BEGIN Information supplied

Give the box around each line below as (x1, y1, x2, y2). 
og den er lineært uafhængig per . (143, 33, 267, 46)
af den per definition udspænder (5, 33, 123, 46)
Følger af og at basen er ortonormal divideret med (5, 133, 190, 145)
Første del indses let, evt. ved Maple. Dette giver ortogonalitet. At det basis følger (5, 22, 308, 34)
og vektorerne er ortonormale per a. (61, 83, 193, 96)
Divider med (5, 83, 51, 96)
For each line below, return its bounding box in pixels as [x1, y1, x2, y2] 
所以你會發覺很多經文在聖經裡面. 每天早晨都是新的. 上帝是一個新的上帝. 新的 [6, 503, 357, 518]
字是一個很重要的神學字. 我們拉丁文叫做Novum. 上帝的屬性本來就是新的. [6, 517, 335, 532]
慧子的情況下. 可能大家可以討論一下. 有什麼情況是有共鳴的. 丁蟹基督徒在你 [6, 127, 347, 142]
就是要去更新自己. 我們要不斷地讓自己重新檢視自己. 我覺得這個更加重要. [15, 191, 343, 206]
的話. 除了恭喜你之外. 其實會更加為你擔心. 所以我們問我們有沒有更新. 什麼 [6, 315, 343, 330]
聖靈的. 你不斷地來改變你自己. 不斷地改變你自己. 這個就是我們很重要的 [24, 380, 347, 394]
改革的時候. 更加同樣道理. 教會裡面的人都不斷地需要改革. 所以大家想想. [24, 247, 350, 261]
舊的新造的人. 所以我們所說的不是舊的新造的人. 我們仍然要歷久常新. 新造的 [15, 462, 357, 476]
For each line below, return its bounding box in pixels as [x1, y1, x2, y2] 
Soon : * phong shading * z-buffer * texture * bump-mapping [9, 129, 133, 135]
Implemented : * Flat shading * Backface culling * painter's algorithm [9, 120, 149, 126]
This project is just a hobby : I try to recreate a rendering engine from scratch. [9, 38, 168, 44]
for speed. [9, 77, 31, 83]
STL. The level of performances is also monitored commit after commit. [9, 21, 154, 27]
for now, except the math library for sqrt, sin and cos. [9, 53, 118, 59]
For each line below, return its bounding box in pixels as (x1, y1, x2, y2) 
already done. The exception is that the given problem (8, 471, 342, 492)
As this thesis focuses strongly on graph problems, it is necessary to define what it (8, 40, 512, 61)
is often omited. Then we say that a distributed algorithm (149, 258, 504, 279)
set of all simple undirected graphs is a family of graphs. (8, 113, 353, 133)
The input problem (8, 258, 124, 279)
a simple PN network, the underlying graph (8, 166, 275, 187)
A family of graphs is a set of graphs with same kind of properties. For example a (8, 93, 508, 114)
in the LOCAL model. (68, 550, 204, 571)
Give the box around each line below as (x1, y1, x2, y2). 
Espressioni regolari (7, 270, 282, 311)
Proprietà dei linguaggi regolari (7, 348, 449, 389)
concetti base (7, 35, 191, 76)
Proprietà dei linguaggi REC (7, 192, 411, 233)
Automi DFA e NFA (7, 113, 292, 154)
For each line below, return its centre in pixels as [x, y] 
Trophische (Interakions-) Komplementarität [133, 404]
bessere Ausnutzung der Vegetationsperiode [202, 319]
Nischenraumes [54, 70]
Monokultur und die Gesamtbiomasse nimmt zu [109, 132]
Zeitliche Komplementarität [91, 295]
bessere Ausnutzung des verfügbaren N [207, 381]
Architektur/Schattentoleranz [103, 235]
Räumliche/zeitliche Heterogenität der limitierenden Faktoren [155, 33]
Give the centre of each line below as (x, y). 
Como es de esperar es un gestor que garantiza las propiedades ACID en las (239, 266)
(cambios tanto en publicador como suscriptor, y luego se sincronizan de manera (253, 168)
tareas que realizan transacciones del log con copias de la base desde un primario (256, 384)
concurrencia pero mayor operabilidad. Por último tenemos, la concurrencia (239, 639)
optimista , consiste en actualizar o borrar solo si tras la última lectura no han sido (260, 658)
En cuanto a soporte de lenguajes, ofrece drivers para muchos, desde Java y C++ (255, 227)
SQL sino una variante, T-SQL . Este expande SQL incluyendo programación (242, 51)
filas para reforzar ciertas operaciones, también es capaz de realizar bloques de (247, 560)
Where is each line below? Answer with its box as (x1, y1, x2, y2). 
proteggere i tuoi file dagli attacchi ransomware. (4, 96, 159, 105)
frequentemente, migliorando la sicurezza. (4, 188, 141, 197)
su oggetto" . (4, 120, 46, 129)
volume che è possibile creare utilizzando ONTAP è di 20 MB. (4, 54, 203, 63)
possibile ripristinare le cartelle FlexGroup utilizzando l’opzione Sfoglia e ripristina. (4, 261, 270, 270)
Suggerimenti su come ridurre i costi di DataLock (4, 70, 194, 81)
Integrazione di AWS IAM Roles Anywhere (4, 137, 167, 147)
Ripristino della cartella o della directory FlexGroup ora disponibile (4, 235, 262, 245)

END Information supplied

▸ Action item:
Look above for the line with "所以你會發覺很多經文在聖經裡面. 每天早晨都是新的. 上帝是一個新的上帝." and the line with "聖靈的. 你不斷地來改變你自己. 不斷地改變你自己.". Retype those two lines and every line between them exactly, adding nothing.

▸ Your solution:
所以你會發覺很多經文在聖經裡面. 每天早晨都是新的. 上帝是一個新的上帝. 新的 [6, 503, 357, 518]
字是一個很重要的神學字. 我們拉丁文叫做Novum. 上帝的屬性本來就是新的. [6, 517, 335, 532]
慧子的情況下. 可能大家可以討論一下. 有什麼情況是有共鳴的. 丁蟹基督徒在你 [6, 127, 347, 142]
就是要去更新自己. 我們要不斷地讓自己重新檢視自己. 我覺得這個更加重要. [15, 191, 343, 206]
的話. 除了恭喜你之外. 其實會更加為你擔心. 所以我們問我們有沒有更新. 什麼 [6, 315, 343, 330]
聖靈的. 你不斷地來改變你自己. 不斷地改變你自己. 這個就是我們很重要的 [24, 380, 347, 394]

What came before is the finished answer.